In the Ports box, enter a single port or a range of ports over which traffic between the specified clients and database servers will be monitored. Most often, this should be a single port.
Warning: Do not enter a wide range of ports, just to be certain that you have included the right one! You may cause the inspection engine to bog down attempting to analyze traffic on ports that carry no database traffic or traffic that is of no interest for your environment.
Click the Add button to save the definition.
Optionally reposition the inspection engine in the list of inspection engines.
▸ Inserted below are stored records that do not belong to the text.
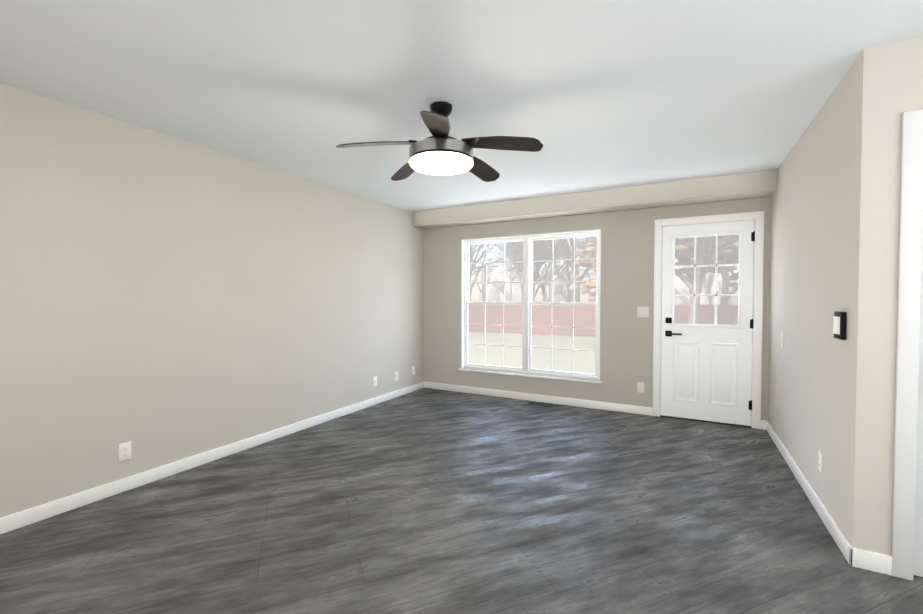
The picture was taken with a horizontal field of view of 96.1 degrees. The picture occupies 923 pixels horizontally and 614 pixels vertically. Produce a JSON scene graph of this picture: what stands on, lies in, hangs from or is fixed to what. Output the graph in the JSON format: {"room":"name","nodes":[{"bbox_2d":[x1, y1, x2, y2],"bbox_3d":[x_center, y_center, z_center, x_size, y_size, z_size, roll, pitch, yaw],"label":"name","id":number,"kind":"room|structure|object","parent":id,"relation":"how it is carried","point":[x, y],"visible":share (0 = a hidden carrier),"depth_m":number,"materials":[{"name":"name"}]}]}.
{"room":"empty living room","nodes":[
{"label":"empty living room","id":0,"kind":"room"},
{"bbox_2d":[0,83,423,517],"bbox_3d":[-1.911,-0.015,3.425,0.120,2.430,5.600,1,2,28],"label":"wall","id":1,"kind":"structure","parent":0,"point":[165,299],"depth_m":2.95,"materials":[{"name":"paint"}]},
{"bbox_2d":[119,441,131,461],"bbox_3d":[-2.220,0.954,2.739,0.008,0.115,0.070,1,2,28],"label":"electrical outlet","id":2,"kind":"object","parent":1,"relation":"attached to","point":[125,451],"visible":1,"depth_m":2.74,"materials":[{"name":"white plastic"}]},
{"bbox_2d":[0,381,424,533],"bbox_3d":[-1.853,1.156,3.421,0.013,0.088,5.600,1,2,28],"label":"baseboard","id":3,"kind":"structure","parent":1,"relation":"attached to","point":[17,520],"depth_m":2.95,"materials":[{"name":"paint"}]},
{"bbox_2d":[373,376,376,386],"bbox_3d":[-1.027,0.889,4.947,0.014,0.115,0.070,1,2,28],"label":"electrical outlet","id":4,"kind":"object","parent":1,"relation":"attached to","point":[374,381],"visible":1,"depth_m":4.94,"materials":[{"name":"white plastic"}]},
{"bbox_2d":[0,388,922,613],"bbox_3d":[0.614,1.280,2.112,5.840,0.100,5.870,1,2,28],"label":"floor","id":5,"kind":"structure","parent":0,"point":[428,501],"depth_m":2.28,"materials":[{"name":"grey wood"}]},
{"bbox_2d":[528,402,553,406],"bbox_3d":[0.951,1.162,4.950,0.300,0.006,0.110,1,2,28],"label":"floor vent","id":6,"kind":"object","parent":5,"relation":"in","point":[541,404],"visible":1,"depth_m":4.94,"materials":[{"name":"grey metal"}]},
{"bbox_2d":[0,0,922,211],"bbox_3d":[0.614,-1.259,2.053,5.840,0.120,5.870,1,2,28],"label":"ceiling","id":7,"kind":"structure","parent":0,"point":[592,95],"depth_m":2.16,"materials":[{"name":"paint"}]},
{"bbox_2d":[336,101,542,181],"bbox_3d":[-0.085,-1.025,2.519,1.152,0.369,1.151,1,2,28],"label":"ceiling fan","id":8,"kind":"object","parent":7,"relation":"hanging from","point":[440,151],"visible":1,"depth_m":2.39,"materials":[{"name":"black metal"}]},
{"bbox_2d":[413,169,776,228],"bbox_3d":[1.151,-1.167,4.779,3.964,0.190,0.265,1,2,28],"label":"soffit","id":9,"kind":"structure","parent":7,"relation":"attached to","point":[757,184],"depth_m":4.41,"materials":[{"name":"paint"}]},
{"bbox_2d":[424,197,771,420],"bbox_3d":[1.970,-0.043,4.600,5.840,2.430,0.150,1,2,28],"label":"wall","id":10,"kind":"structure","parent":0,"point":[627,290],"depth_m":4.68,"materials":[{"name":"paint"}]},
{"bbox_2d":[458,229,602,383],"bbox_3d":[0.813,-0.018,5.194,1.860,1.757,0.153,1,2,28],"label":"window","id":11,"kind":"structure","parent":10,"relation":"in","point":[527,304],"depth_m":5.18,"materials":[{"name":"white plastic"}]},
{"bbox_2d":[424,382,652,415],"bbox_3d":[0.771,1.115,5.180,2.939,0.088,0.013,1,2,28],"label":"baseboard","id":12,"kind":"structure","parent":10,"relation":"attached to","point":[634,409],"depth_m":5.04,"materials":[{"name":"paint"}]},
{"bbox_2d":[637,382,643,392],"bbox_3d":[1.960,0.879,4.536,0.070,0.115,0.008,1,2,28],"label":"electrical outlet","id":13,"kind":"object","parent":10,"relation":"attached to","point":[640,387],"visible":1,"depth_m":4.53,"materials":[{"name":"white plastic"}]},
{"bbox_2d":[637,307,648,316],"bbox_3d":[1.973,0.055,4.508,0.116,0.115,0.012,1,2,28],"label":"light switch","id":14,"kind":"object","parent":10,"relation":"attached to","point":[642,311],"visible":1,"depth_m":4.51,"materials":[{"name":"white plastic"}]},
{"bbox_2d":[660,414,750,427],"bbox_3d":[2.528,1.172,4.337,0.806,0.014,0.174,1,2,28],"label":"sill","id":15,"kind":"structure","parent":10,"relation":"attached to","point":[705,421],"depth_m":4.25,"materials":[{"name":"grey metal"}]},
{"bbox_2d":[661,220,754,425],"bbox_3d":[2.493,0.162,4.239,0.808,2.022,0.098,1,2,28],"label":"entry door","id":16,"kind":"structure","parent":10,"relation":"in","point":[706,371],"depth_m":4.24,"materials":[{"name":"paint"}]},
{"bbox_2d":[652,211,763,428],"bbox_3d":[2.521,0.125,4.298,0.956,2.108,0.166,1,2,28],"label":"door frame","id":17,"kind":"structure","parent":10,"relation":"attached to","point":[757,217],"depth_m":4.07,"materials":[{"name":"paint"}]},
{"bbox_2d":[761,420,765,429],"bbox_3d":[2.932,1.142,4.017,0.056,0.088,0.013,1,2,28],"label":"baseboard","id":18,"kind":"structure","parent":10,"relation":"attached to","point":[763,424],"depth_m":4.01,"materials":[{"name":"paint"}]},
{"bbox_2d":[768,41,899,554],"bbox_3d":[2.465,-0.004,2.938,0.120,2.430,2.308,1,2,28],"label":"wall","id":19,"kind":"structure","parent":0,"point":[833,204],"depth_m":2.14,"materials":[{"name":"paint"}]},
{"bbox_2d":[781,333,783,346],"bbox_3d":[2.650,0.270,3.429,0.012,0.115,0.070,1,2,28],"label":"light switch","id":20,"kind":"object","parent":19,"relation":"attached to","point":[782,339],"visible":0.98,"depth_m":3.42,"materials":[{"name":"white plastic"}]},
{"bbox_2d":[766,421,852,563],"bbox_3d":[2.400,1.166,2.985,0.013,0.088,2.308,1,2,28],"label":"baseboard","id":21,"kind":"structure","parent":19,"relation":"attached to","point":[838,536],"depth_m":2.49,"materials":[{"name":"paint"}]},
{"bbox_2d":[818,450,822,472],"bbox_3d":[2.116,0.912,2.447,0.008,0.115,0.070,1,2,28],"label":"electrical outlet","id":22,"kind":"object","parent":19,"relation":"attached to","point":[820,461],"visible":1,"depth_m":2.44,"materials":[{"name":"white plastic"}]},
{"bbox_2d":[833,311,846,339],"bbox_3d":[1.949,0.094,2.138,0.028,0.140,0.110,1,2,28],"label":"thermostat","id":23,"kind":"object","parent":19,"relation":"attached to","point":[839,324],"visible":1,"depth_m":2.10,"materials":[{"name":"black plastic"}]},
{"bbox_2d":[887,37,922,555],"bbox_3d":[2.667,0.027,1.587,1.516,2.430,0.120,1,2,28],"label":"wall","id":24,"kind":"structure","parent":0,"point":[910,92],"depth_m":1.87,"materials":[{"name":"paint"}]},
{"bbox_2d":[849,547,891,575],"bbox_3d":[1.918,1.190,1.942,0.154,0.088,0.013,1,2,28],"label":"baseboard return","id":25,"kind":"object","parent":24,"relation":"attached to","point":[872,561],"visible":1,"depth_m":1.94,"materials":[{"name":"paint"}]},
{"bbox_2d":[891,109,922,580],"bbox_3d":[2.432,0.185,1.708,0.966,2.108,0.136,1,2,28],"label":"trim","id":26,"kind":"structure","parent":24,"relation":"attached to","point":[907,348],"depth_m":1.86,"materials":[{"name":"paint"}]},
{"bbox_2d":[913,220,922,576],"bbox_3d":[2.416,0.221,1.681,0.812,2.022,0.087,1,2,28],"label":"closet door","id":27,"kind":"structure","parent":24,"relation":"in","point":[918,552],"depth_m":1.88,"materials":[{"name":"paint"}]},
{"label":"outside","id":28,"kind":"structure","parent":0,"visible":0},
{"bbox_2d":[468,235,738,373],"bbox_3d":[19.513,-4.030,43.006,120.000,14.699,84.240,1,2,28],"label":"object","id":29,"kind":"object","parent":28,"point":[591,340],"depth_m":21.47,"materials":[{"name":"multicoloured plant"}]}
]}
Filtering mechanisms defined in the inspection engines are executed in the order. If necessary, reposition the new inspection engine configuration, or any existing configurations, using the Up and/or Down buttons in the border of the definition.
Optionally click the Start button to start the inspection engine just configured. The Start button will be replaced by a Stop button, once the engine has been started.
Select Administration Console > Inspection Engines.
To start an inspection engine, click it's Start button.
To stop an inspection engine, click it's Stop button.
Note: If using Central Management, you can also start or stop inspection engines from the Central Management control panel. See Central Management.
If you are no longer using an inspection engine, we suggest that you remove the definition, so that it is not restarted accidentally.
Select Administration Console > Inspection Engines.
If the inspection engine to be removed has not been stopped, click the Stop button.
To remove an inspection engine, click it's Remove button.